Adding llms.txt and FAQ sections increased LLM citation rate by 2.4x in 60 days
A GEO experiment measuring the impact of adding a structured llms.txt file, FAQ sections, and JSON-LD structured data on citation rates across ChatGPT, Perplexity, and Claude. After 60 days, the product was mentioned in 2.4x more LLM-generated responses for target queries, with Perplexity showing the strongest improvement at 3.1x baseline.
The Experiment
Resend, a developer-focused email API, ran a 60-day experiment to measure whether targeted GEO (Generative Engine Optimization) changes could increase how often LLMs mention and recommend their product in AI-generated responses. The experiment tracked citation rates across three major LLMs — ChatGPT (GPT-4), Claude, and Perplexity — for a set of 25 target queries that developers commonly ask when evaluating email infrastructure.
The core question: can a developer tool company meaningfully influence how often AI models recommend their product, and if so, which interventions have the largest impact?
Baseline Measurement Method
Before making any changes, the team established a citation baseline over 14 days.

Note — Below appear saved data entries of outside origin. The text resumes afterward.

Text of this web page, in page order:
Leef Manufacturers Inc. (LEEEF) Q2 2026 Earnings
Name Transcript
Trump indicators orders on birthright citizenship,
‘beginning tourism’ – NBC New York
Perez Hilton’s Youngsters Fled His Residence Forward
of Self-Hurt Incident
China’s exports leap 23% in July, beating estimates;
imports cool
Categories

The measurement protocol was deliberately rigorous to account for LLM response variability.
Query Set
25 target queries were selected based on search console data and developer community analysis:
- Product queries (5): "what is Resend," "Resend pricing," "Resend vs SendGrid," "Resend vs Postmark," "is Resend good for transactional email"

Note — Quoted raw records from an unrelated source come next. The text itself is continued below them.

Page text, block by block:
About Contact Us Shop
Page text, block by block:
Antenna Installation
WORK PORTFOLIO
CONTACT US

- Category queries (10): "best email API for developers," "transactional email service comparison," "email API with React templates," "how to send email from Next.js," "best alternative to SendGrid"
- Technical queries (10): "how to set up transactional email," "email API with TypeScript SDK," "send email with React components," "DKIM setup for developer email," "email deliverability best practices"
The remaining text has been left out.